Description of the task:
Scan the records for "output" and copy each line that contains it.
■ ■ ■ ■ ■
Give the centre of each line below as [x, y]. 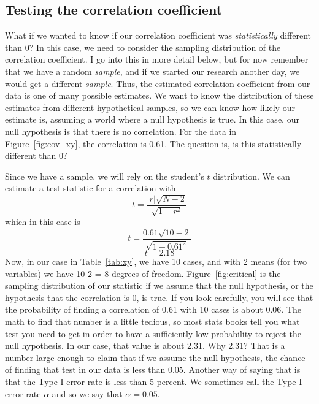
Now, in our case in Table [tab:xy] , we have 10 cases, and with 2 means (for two [156, 261]
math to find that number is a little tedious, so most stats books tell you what [152, 321]
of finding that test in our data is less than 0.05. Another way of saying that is [153, 369]
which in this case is [43, 222]
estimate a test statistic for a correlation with [90, 188]
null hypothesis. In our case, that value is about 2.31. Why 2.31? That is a [145, 345]
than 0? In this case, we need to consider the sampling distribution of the [143, 47]
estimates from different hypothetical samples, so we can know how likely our [150, 107]
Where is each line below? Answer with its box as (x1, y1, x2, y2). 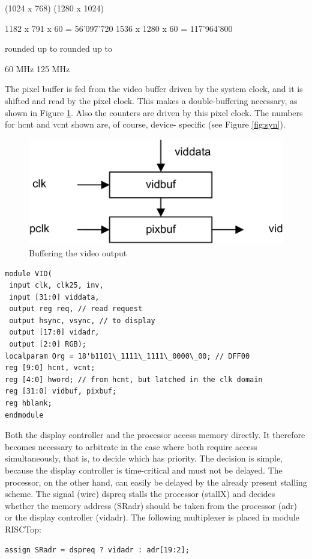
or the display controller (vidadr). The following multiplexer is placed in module (5, 511, 299, 523)
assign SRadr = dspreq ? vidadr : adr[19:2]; (5, 545, 190, 554)
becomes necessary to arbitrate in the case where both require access (5, 440, 257, 452)
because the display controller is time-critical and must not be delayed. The (5, 464, 283, 476)
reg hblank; (5, 399, 52, 408)
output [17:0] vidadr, (9, 328, 100, 337)
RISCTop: (5, 522, 41, 535)
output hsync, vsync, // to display (9, 316, 155, 325)
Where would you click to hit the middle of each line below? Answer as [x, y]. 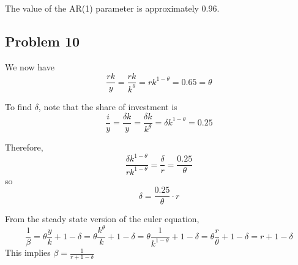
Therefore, [24, 147]
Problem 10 [43, 41]
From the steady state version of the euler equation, [102, 219]
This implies [28, 252]
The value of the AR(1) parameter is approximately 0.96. [112, 8]
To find [18, 107]
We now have [30, 66]
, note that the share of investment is [108, 107]
■ ■ ■ ■ ■
Response:
output [17:0] vidadr, (9, 328, 100, 337)
output hsync, vsync, // to display (9, 316, 155, 325)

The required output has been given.